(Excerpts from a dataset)
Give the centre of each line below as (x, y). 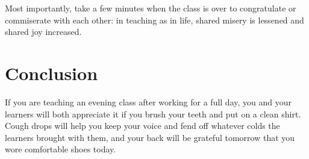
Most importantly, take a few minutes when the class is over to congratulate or (151, 8)
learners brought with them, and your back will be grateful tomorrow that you (150, 137)
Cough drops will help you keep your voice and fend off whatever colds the (142, 126)
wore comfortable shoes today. (61, 149)
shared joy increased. (43, 32)
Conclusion (51, 73)
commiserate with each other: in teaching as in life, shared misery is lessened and (154, 20)
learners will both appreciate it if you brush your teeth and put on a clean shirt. (153, 114)
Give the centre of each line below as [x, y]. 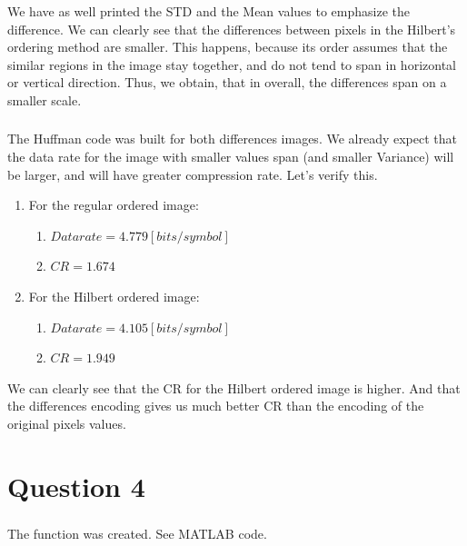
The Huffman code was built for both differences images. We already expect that [232, 139]
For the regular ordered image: [114, 205]
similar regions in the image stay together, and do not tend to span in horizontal [232, 64]
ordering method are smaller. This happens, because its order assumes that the [228, 47]
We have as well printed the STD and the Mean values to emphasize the [209, 11]
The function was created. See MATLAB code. [137, 533]
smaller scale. [45, 99]
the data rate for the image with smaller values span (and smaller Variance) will [231, 157]
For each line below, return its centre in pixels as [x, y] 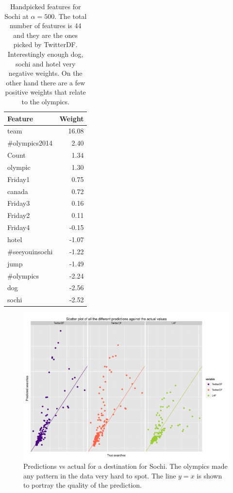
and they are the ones [46, 35]
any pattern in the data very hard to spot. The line [100, 475]
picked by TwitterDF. [45, 44]
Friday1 [19, 179]
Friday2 [19, 215]
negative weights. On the [45, 73]
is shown [209, 475]
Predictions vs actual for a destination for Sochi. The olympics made [125, 466]
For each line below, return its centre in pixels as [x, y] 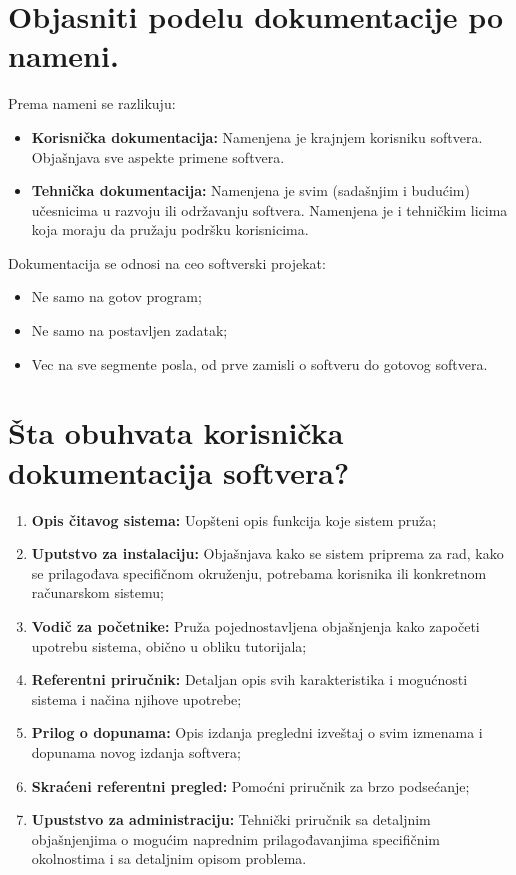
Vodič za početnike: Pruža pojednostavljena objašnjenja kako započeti [255, 625]
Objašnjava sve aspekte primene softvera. [158, 156]
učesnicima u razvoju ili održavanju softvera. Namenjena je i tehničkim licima [269, 209]
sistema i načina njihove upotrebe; [136, 698]
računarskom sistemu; [97, 592]
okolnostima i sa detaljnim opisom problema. [169, 858]
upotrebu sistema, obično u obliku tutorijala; [169, 645]
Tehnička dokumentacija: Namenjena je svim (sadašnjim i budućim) [250, 190]
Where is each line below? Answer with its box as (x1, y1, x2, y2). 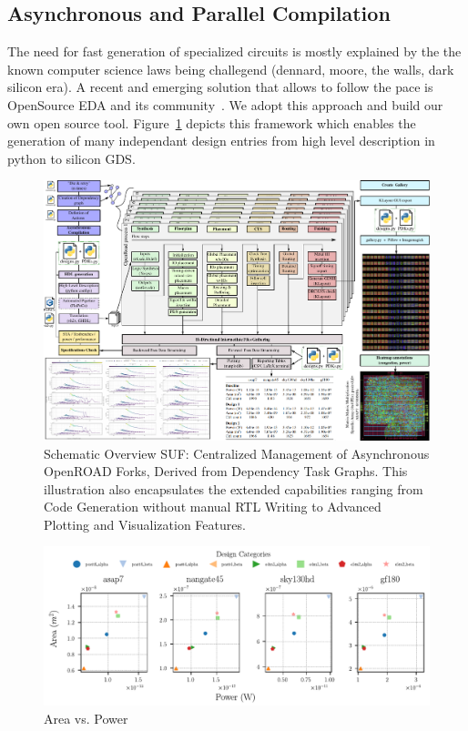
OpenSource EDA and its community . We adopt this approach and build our (7, 95, 443, 114)
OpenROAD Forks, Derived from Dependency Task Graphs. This (44, 462, 408, 481)
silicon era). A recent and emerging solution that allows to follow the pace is (7, 77, 433, 96)
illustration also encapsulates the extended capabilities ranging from (44, 479, 423, 498)
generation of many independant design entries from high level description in (7, 131, 435, 150)
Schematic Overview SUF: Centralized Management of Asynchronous (44, 443, 430, 462)
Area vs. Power (44, 708, 128, 727)
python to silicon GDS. (7, 148, 136, 168)

Exercise ▸ Give again, word for word, only the lines that run from the top of the data above through the line with "the data rate". Drop the pictures.

Solution to this problem ▸
Give the centre of each line below as (x, y). 
Most importantly, take a few minutes when the class is over to congratulate or (151, 8)
learners brought with them, and your back will be grateful tomorrow that you (150, 137)
Cough drops will help you keep your voice and fend off whatever colds the (142, 126)
wore comfortable shoes today. (61, 149)
shared joy increased. (43, 32)
Conclusion (51, 73)
commiserate with each other: in teaching as in life, shared misery is lessened and (154, 20)
learners will both appreciate it if you brush your teeth and put on a clean shirt. (153, 114)
Give the centre of each line below as [x, y]. 
The Huffman code was built for both differences images. We already expect that [232, 139]
For the regular ordered image: [114, 205]
similar regions in the image stay together, and do not tend to span in horizontal [232, 64]
ordering method are smaller. This happens, because its order assumes that the [228, 47]
We have as well printed the STD and the Mean values to emphasize the [209, 11]
The function was created. See MATLAB code. [137, 533]
smaller scale. [45, 99]
the data rate for the image with smaller values span (and smaller Variance) will [231, 157]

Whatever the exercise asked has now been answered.